ALLOW_REGISTRATION=true
3. Setup MCP Supergateway
Since mcp-pinot is Python-based, we use MCP Supergateway to bridge it to LibreChat:
# Install supergateway globally
npm install -g supergateway
# Start the gateway (from your mcp-pinot directory)
cd /path/to/mcp-pinot
supergateway --stdio "uv --directory . run mcp_pinot/server.py" --port 8110
# Alternative: Run in background using screen
screen -S pinot-gateway
supergateway --stdio "uv --directory . run mcp_pinot/server.py" --port 8110
# Press Ctrl+A, then D to detach
4. Create LibreChat Configuration
Create librechat.yaml
in your LibreChat root directory:
# LibreChat Configuration
version: 1.1.5
cache: true
# Interface settings
interface:
privacyPolicy:
externalUrl: 'https://librechat.ai/privacy-policy'
openNewTab: true
termsOfService:
externalUrl: 'https://librechat.ai/tos'
openNewTab: true
# Enable registration and social logins
registration:
socialLogins: ['github', 'google']
# AWS Bedrock endpoint configuration
endpoints:
bedrock:
titleModel: 'anthropic.claude-3-5-haiku-20241022-v1:0'
streamRate: 35
availableRegions:
- "us-east-1"
- "us-west-2"
modelDisplayLabel: "AWS Bedrock"
# MCP Server configurations
mcpServers:
# StarTree Pinot MCP Server via Supergateway
pinot:
type: sse
url: "http://host.docker.internal:8110/sse"
timeout: 30000
initTimeout: 10000
iconPath: "/app/client/public/assets/logo.svg"
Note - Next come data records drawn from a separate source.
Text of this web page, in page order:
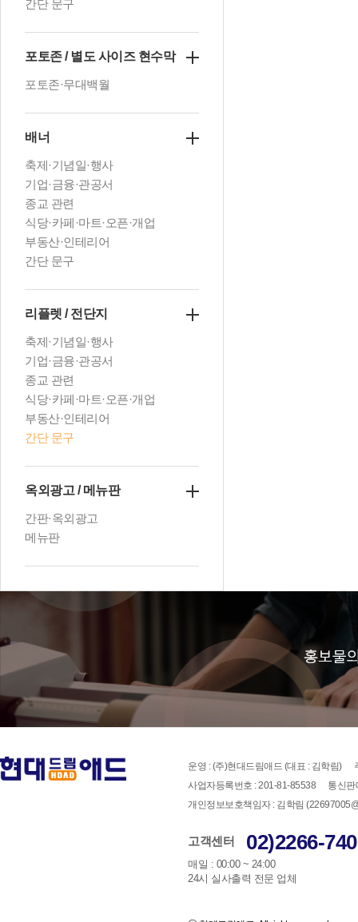
간단 문구
포토존 / 별도 사이즈 현수막
포토존·무대백월
배너
축제·기념일·행사
기업·금융·관공서
종교 관련
식당·카페·마트·오픈·개업
부동산·인테리어
간단 문구
리플렛 / 전단지
축제·기념일·행사
기업·금융·관공서
종교 관련
식당·카페·마트·오픈·개업
부동산·인테리어
간단 문구
옥외광고 / 메뉴판
간판·옥외광고
메뉴판
운영 : (주)현대드림애드 (대표 : 김학림)
사업자등록번호 : 201-81-85538
통신판
개인정보보호책임자 : 김학림
고객센터 02)2266-
매일 : 00:00 ~ 24:00
24시 실사출력 전문 업체

# Optional: Additional MCP servers
memory:
command: npx
args:
- -y
- "@modelcontextprotocol/server-memory"
timeout: 30000
filesystem:
command: npx
args:
- -y
- "@modelcontextprotocol/server-filesystem"
- "/app/uploads"
timeout: 30000
5. Create Docker Override Configuration
Create docker-compose.override.yml
:
version: '3.4'
services:
api:
volumes:
- type: bind
source: ./librechat.yaml
target: /app/librechat.yaml
extra_hosts:
# Allow container to access host services
- "host.docker.internal:host-gateway"
environment:
# Pass AWS credentials to container
- BEDROCK_AWS_DEFAULT_REGION=${BEDROCK_AWS_DEFAULT_REGION}
- BEDROCK_AWS_ACCESS_KEY_ID=${BEDROCK_AWS_ACCESS_KEY_ID}
- BEDROCK_AWS_SECRET_ACCESS_KEY=${BEDROCK_AWS_SECRET_ACCESS_KEY}
- BEDROCK_AWS_MODELS=${BEDROCK_AWS_MODELS}
6. Start LibreChat
# Launch the application
docker compose down # Stop any existing containers
docker compose up -d # Start in detached mode
# Verify startup
docker compose logs -f api
Look for these success messages in the logs:
LibreChat | 2025-06-04 13:58:17 info: Server listening on all interfaces at port 3080. Use http://localhost:3080 to access it
LibreChat | 2025-06-04 13:58:36 info: [MCP][User: 68404ef09963a7b64176c39b][pinot] Establishing new connection
LibreChat | 2025-06-04 13:58:36 info: [MCP][User: 68404ef09963a7b64176c39b][pinot] Creating SSE transport: http://host.docker.internal:8110/sse
LibreChat | 2025-06-04 13:58:36 info: [MCP][User: 68404ef09963a7b64176c39b][pinot] Connection successfully established
Verify Connection
Access LibreChat Interface
-
Open your browser and go to http://localhost:3080
-
Register a new account or login with existing credentials
-
Look for “AWS Bedrock” in the model provider dropdown
-
Look for pinot mcp in the chat dialog
Start Querying
You’re ready to analyze your data! Try these sample prompts:
"What tables are available in my Pinot cluster?"
"Show me the schema for the airlineStats table"
"How many records are in the GitHub events table?"